Most dental professionals believe that a pacifier is better for a child than her thumb — simply because it’s easier to give up.

To be sure there is no lasting damage, it pays to limit your child’s pacifier time or even take it away after her first year.

What damage can a pacifier do?

Here are some of the negative effects of sucking a pacifier or thumb for too long:

  • Top front teeth can slope outwards, and bottom front teeth slope inwards.
  • The child’s upper and lower jaws can become misaligned.
  • The roof of the child’s mouth can become narrower.

Orthodontic pacifiers

To reduce any possible damage to your child’s teeth, consider getting an orthodontic pacifier.
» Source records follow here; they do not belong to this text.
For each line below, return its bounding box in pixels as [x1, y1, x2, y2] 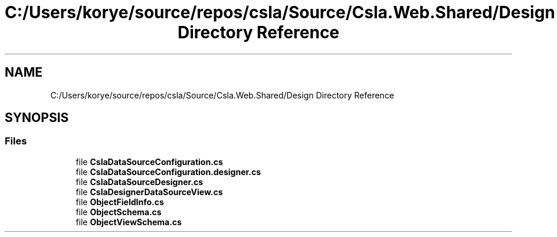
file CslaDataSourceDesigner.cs [76, 176, 204, 187]
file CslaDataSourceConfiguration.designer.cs [76, 166, 261, 177]
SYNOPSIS [5, 110, 69, 126]
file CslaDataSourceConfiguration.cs [76, 156, 223, 167]
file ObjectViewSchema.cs [76, 216, 182, 227]
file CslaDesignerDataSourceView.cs [76, 186, 223, 197]
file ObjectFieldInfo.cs [76, 196, 164, 207]
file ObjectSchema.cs [76, 206, 162, 217]
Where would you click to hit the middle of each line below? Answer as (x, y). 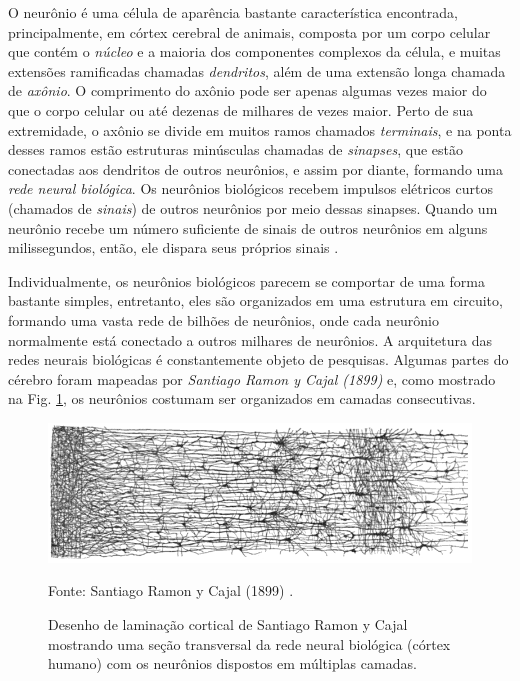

Research shows that they cause fewer bite problems than the traditional type.

With a nipple that is rounded at the top and flat at the bottom, an orthodontic pacifier supports the form of a baby’s growing palate and jaw. Like a mother’s nipple, it flattens in the mouth to provide a natural sucking action and create less pressure on gums and teeth.

orth-pacifier

An orthodontic pacifier

Where can you get one?

We don’t supply orthodontic pacifiers at Turner Lim. However, they are readily available from baby shops and some dentists.

5 Tips for giving up

If you feel it’s time for your child to give up her pacifier, here are five things you can try:

  1. Praise your child for not sucking her pacifier or thumb.
  2. Make her feel secure, so she doesn’t slip into old habits.
  3. Get your dentist or orthodontist to show your child what can happen if she doesn’t stop.
  4. Create a sticker chart to mark your child’s progress.
  5. Make sure the rest of your family backs you up.